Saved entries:
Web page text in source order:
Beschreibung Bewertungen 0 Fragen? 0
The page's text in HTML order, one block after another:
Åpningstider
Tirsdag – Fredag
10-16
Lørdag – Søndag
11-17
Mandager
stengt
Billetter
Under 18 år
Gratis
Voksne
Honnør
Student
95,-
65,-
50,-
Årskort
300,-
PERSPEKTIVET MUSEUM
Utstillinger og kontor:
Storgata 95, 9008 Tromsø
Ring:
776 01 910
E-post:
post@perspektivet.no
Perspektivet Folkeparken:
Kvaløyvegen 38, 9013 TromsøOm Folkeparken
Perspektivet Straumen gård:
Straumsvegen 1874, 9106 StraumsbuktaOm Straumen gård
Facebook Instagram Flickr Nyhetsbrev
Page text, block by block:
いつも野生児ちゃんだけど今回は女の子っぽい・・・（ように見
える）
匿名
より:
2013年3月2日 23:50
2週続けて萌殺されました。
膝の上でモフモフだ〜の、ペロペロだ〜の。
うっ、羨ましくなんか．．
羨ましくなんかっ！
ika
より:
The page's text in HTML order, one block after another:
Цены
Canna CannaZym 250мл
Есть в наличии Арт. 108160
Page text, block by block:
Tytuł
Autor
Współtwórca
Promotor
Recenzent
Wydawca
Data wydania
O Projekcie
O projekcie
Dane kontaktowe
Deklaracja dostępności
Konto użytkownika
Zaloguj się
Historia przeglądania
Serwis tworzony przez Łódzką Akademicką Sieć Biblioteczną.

Work item: Repeat all of the records above exactly as they appear.

Result below:
Web page text in source order:
Beschreibung Bewertungen 0 Fragen? 0
The page's text in HTML order, one block after another:
Åpningstider
Tirsdag – Fredag
10-16
Lørdag – Søndag
11-17
Mandager
stengt
Billetter
Under 18 år
Gratis
Voksne
Honnør
Student
95,-
65,-
50,-
Årskort
300,-
PERSPEKTIVET MUSEUM
Utstillinger og kontor:
Storgata 95, 9008 Tromsø
Ring:
776 01 910
E-post:
post@perspektivet.no
Perspektivet Folkeparken:
Kvaløyvegen 38, 9013 TromsøOm Folkeparken
Perspektivet Straumen gård:
Straumsvegen 1874, 9106 StraumsbuktaOm Straumen gård
Facebook Instagram Flickr Nyhetsbrev
Page text, block by block:
いつも野生児ちゃんだけど今回は女の子っぽい・・・（ように見
える）
匿名
より:
2013年3月2日 23:50
2週続けて萌殺されました。
膝の上でモフモフだ〜の、ペロペロだ〜の。
うっ、羨ましくなんか．．
羨ましくなんかっ！
ika
より:
The page's text in HTML order, one block after another:
Цены
Canna CannaZym 250мл
Есть в наличии Арт. 108160
Page text, block by block:
Tytuł
Autor
Współtwórca
Promotor
Recenzent
Wydawca
Data wydania
O Projekcie
O projekcie
Dane kontaktowe
Deklaracja dostępności
Konto użytkownika
Zaloguj się
Historia przeglądania
Serwis tworzony przez Łódzką Akademicką Sieć Biblioteczną.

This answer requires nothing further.